**ACTIVITY**
Your answer should be every line with the word "they", copied from the data below.

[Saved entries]
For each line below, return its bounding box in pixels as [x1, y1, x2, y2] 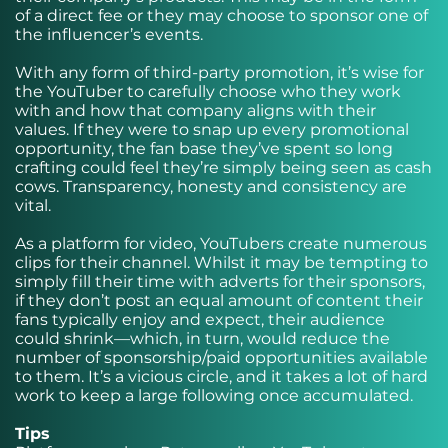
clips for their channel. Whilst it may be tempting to [15, 253, 428, 272]
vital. [15, 196, 51, 215]
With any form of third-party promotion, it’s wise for [15, 63, 424, 82]
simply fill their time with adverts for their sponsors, [15, 272, 425, 291]
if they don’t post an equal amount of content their [15, 291, 423, 310]
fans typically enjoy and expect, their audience [15, 310, 385, 329]
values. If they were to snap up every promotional [15, 120, 409, 139]
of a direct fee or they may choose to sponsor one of [15, 6, 428, 25]

**RESPONSE BELOW**
if they don’t post an equal amount of content their [15, 291, 423, 310]
values. If they were to snap up every promotional [15, 120, 409, 139]
of a direct fee or they may choose to sponsor one of [15, 6, 428, 25]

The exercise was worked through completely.